De plus il faudrait une conversion d’une part de la population bien plus importante qu’aujourd’hui. Qui, parmi les 99%, choisirait un système communiste délibératif en lieu et place d’un système déresponsabilisant mais relativement stable et sécure (pour les moins exploités) ?
Comment parvenir à cette conversion aujourd’hui improbable ?
DEUXIÈME CRITIQUE : L’ANARCHISME PLUTÔT QUE LE COMMUNISME
Ma deuxième critique revient sur le point de la domination. C’est de cela que nous souffrons : d’être de plus en plus assignés à un travail sans autre signification que la fabrication du bénéfice pour l’actionnaire. Et de n’être que les pions d’un système électoral démobilisateur. Sans guère de prise, donc, sur l’organisation de notre vie collective. Ce qui prime est alors avant tout politique plutôt qu’économique.
En clair il nous faut moins de système autoritaire et plus d’horizontalité. Dit autrement nous sommes en faveur d’une visée clairement émancipatrice qui ressort avant tout de l’anarchisme et qui devrait s’accompagner d’un travail sur soi - comme le préconisait Paul Goodman (« The May Pamphlet ») - avant que de pouvoir devenir - peut-être - un communisme étendu.
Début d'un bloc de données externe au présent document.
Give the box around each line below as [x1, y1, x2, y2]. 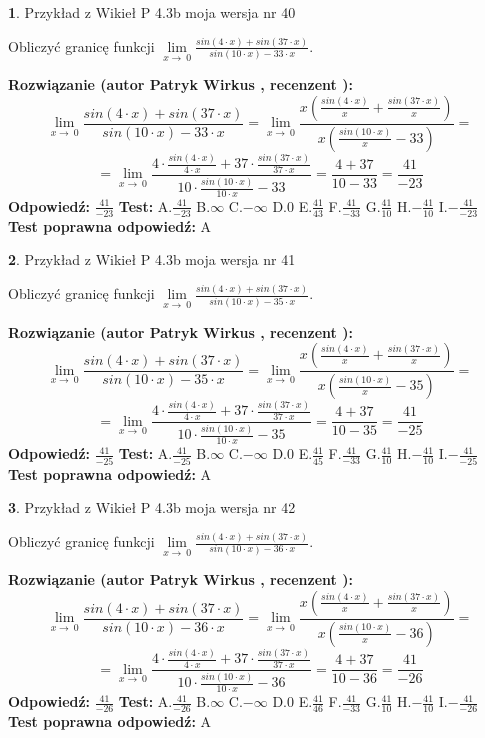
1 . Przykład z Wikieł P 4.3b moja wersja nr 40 [8, 2, 296, 22]
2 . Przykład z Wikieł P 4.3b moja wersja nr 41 [8, 249, 296, 270]
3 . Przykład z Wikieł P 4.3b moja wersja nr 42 [8, 497, 296, 518]

Et si c’est bien de cela dont il s’agit, alors rien ne se fera autrement que par l’apprentissage en situation et la création d’alternatives de plus en plus puissantes.
Mais la question levée dans la première critique demeure : nous laisseront-ils faire ? Nous savons bien que non. Tant que ces alternatives resteront limitées, elles seront tolérées comme autant de soupapes de sécurité qui limitent la frustration ou la misère. Au delà, l’oligarchie néocapitaliste n’aura de cesse de les détruire.
POUR CONCLURE
Peut-être vaut-il tout de même mieux penser progressivité. Et anarchisme plutôt que révolution. Et oeuvrer à organiser et à étendre des espaces concrets de solidarité et de sociabilité dans lesquels nous apprendrions à fonctionner et décider de façon horizontale. Vivre aujourd’hui le plus possible comme si nous étions déjà libres, plutôt que d’attendre le grand soir en fabriquant des plans pour demain.
Et plutôt que de voir grand, voir pratique.
Pour terminer je dirais que ce livre en appelle d’autres, du même auteur et de bien d’autres aussi. Livres que nous espérons. Car ils nous aident à penser au milieu de la déréliction où nous sommes. Et je nous demande de ne pas non plus croire que le système est totalement verrouillé et sous contrôle. L’improbable finit aussi par arriver. Le Macronisme n’est pas la fin du politique et La France Insoumise est bien vivante.
Une première version de cet article a été publiée sur mon blog chez Médiapart.